No. It's legendary. And probably one of the best labels in the world at this point, with an indie culture and major label $$$$ behind it along with the distribution and other structural advantages that brings.

Grimes is the real deal in every way. And I'm glad she's taking a stand, and glad she's going back to re-inventing and writing new music.

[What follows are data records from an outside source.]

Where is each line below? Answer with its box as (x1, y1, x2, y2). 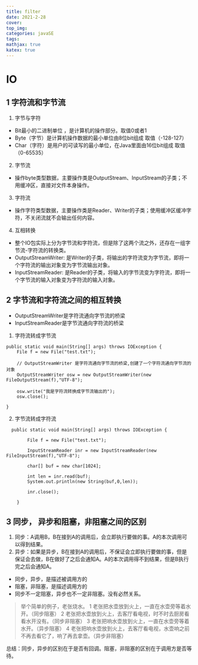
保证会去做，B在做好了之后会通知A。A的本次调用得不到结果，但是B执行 (14, 556, 189, 563)
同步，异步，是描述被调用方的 (14, 576, 87, 583)
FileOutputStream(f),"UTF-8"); (6, 377, 83, 383)
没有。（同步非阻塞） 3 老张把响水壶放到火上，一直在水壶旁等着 (36, 618, 190, 625)
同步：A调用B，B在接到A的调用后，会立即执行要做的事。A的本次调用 (14, 533, 183, 541)
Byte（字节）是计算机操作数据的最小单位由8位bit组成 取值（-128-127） (14, 134, 187, 141)
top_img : (6, 25, 28, 31)
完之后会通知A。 (14, 563, 55, 570)

She could be as huge as Lady Gaga if she wants it, and I'm sure she's been told that and knows it, but decided that wasn't her pathway forward.
posted by Skygazer at 2:16 PM on April 24, 2013 [4 favorites]


METAFILTER: a lousy way to discover great music.
posted by philip-random at 2:25 PM on April 24, 2013 [4 favorites]


Anyway that fake Adult Cat Finder ad in the corner of her blog made me actually LOL.

Fake?

Well I just wasted an hour of my life.
posted by yeti at 2:31 PM on April 24, 2013 [18 favorites]


I confess, I spend a lot of time on 4chan's music board, more than is healthy, and it strikes me that Grimes's post is directed heavily at the sort of people who post there. Every time I see a thread about a female musician, it's never about their music, but about wanting them to be their "waifu" (more "wife" than "waif" but I can see how it could be interpreted that way), or how ugly and terrible they are. Combine with regular threads where posters bemoan their lack of girlfriends, and you can see a lot of trouble brewing. Its a scary trainwreck of self-loathing, adolescent sexual desire, social ineptitude, and objectification, and there's precious little way any of it could escape Grimes's notice.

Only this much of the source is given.